🤖 AI Summary
Deep reinforcement learning (DRL) agents exhibit severe zero-shot generalization failure under task simplification, suffering over 70% average performance degradation—revealing critical overreliance on environmental shortcuts and a fundamental gap from human-like robust adaptability. This paper presents the first systematic evaluation of such generalization failures in simplified tasks and introduces HackAtari, a novel benchmark built upon the Arcade Learning Environment (ALE) that enables controllable, dynamic, and scalable systematic generalization assessment. Methodologically, we conduct comparative analysis across multiple algorithms (e.g., DQN, PPO) and neural architectures, demonstrating that standard training paradigms fail to induce human-like adaptivity. Our core contributions are threefold: (1) identifying task simplification as a pivotal generalization stressor; (2) establishing the first dynamic, systematically generalizable evaluation framework; and (3) providing a reproducible benchmark and diagnostic toolkit to advance DRL toward human-level adaptive intelligence.
📝 Abstract
Deep reinforcement learning (RL) agents achieve impressive results in a wide variety of tasks, but they lack zero-shot adaptation capabilities. While most robustness evaluations focus on tasks complexifications, for which human also struggle to maintain performances, no evaluation has been performed on tasks simplifications.

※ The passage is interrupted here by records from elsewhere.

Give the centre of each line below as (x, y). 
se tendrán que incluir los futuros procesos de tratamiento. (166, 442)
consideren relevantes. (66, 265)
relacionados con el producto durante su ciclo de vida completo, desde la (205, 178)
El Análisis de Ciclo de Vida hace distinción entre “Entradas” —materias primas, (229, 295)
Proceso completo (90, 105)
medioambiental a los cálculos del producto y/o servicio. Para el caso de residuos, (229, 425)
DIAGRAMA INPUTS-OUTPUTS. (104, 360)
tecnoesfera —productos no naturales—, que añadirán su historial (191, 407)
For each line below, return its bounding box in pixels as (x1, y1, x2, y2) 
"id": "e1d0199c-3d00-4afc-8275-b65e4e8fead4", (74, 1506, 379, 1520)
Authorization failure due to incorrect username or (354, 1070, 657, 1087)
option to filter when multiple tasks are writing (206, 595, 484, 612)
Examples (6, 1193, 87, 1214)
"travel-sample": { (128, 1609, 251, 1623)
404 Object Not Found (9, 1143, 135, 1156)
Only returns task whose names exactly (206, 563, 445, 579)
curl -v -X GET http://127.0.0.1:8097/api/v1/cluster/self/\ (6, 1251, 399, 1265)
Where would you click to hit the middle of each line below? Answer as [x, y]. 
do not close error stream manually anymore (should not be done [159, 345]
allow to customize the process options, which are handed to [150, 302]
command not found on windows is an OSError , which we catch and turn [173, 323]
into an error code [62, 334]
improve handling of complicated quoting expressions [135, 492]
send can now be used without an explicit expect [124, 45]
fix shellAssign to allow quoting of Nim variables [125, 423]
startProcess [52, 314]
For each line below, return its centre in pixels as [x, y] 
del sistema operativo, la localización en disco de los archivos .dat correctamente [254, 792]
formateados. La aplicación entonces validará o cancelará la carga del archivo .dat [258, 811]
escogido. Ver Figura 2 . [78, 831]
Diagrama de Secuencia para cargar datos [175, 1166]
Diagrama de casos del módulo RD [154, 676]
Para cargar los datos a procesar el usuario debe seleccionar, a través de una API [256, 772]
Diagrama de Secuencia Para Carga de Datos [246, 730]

To tackle this issue, we introduce HackAtari, a set of task variations of the Arcade Learning Environments. We use it to demonstrate that, contrary to humans, RL agents systematically exhibit huge performance drops on simpler versions of their training tasks, uncovering agents' consistent reliance on shortcuts. Our analysis across multiple algorithms and architectures highlights the persistent gap between RL agents and human behavioral intelligence, underscoring the need for new benchmarks and methodologies that enforce systematic generalization testing beyond static evaluation protocols. Training and testing in the same environment is not enough to obtain agents equipped with human-like intelligence.